Applying today’s law
Think about programs like Google’s DeepMind, or the natural language generation program Wordsmith. These apparently copyright-susceptible expressions result from the operation of application code and algorithms. Because the programs themselves involve no specific human interference or guidance, the results might be best construed as the intellectual property of those who “worked the machine,” i.e. the users.
“Robots” themselves have no actual agency, let alone self-awareness. If there is any human interference or guidance, like a person setting parameters for how a program operates, then that person may be entitled to a copyright if the person’s contribution rises to the level of copyright protection.

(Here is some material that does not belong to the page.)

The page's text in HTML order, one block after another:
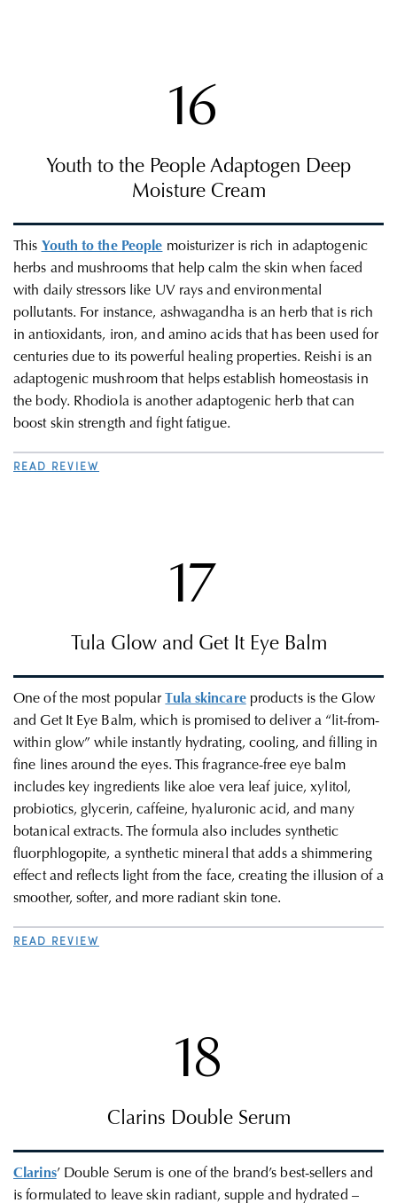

When it comes to the rights of an AI itself, I think the key issue would be intent.
Logically speaking, you can’t have original expression without intent, and you can’t have intent without self-awareness. Despite popular articles warning about the coming of AI, a working program with awareness of its own existence and operations is still a long way off — at least according the more skeptical cadre of those studying AI.

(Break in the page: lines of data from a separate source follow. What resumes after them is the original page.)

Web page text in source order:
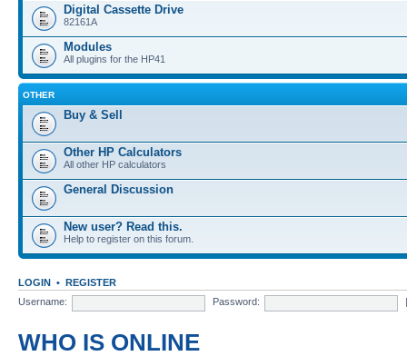
Digital Cassette Drive
82161A
Modules
All plugins for the HP41
OTHER
Buy & Sell
Other HP Calculators
All other HP calculators
General Discussion
New user? Read this.
Help to register on this forum.
LOGIN • REGISTER
Username:
Password:
WHO IS ONLINE

Even if an output has the form and feel of a copyrightable work — for example a script written by a program called “Benjamin” and filmed as Sunspring — it may still fail to qualify if we require for expression. In other words, under our copyright rules as they currently exist, to qualify as protectable by copyright, a work — an original creation — needs to meet the definition spelled out in Section 102(a) of the Copyright Act (U.S. Code Title 17):
“Copyright protection subsists, in accordance with this title, in original works of authorship fixed in any tangible medium of expression, now known or later developed, from which they can be perceived, reproduced, or otherwise communicated, either directly or with the aid of a machine or device.”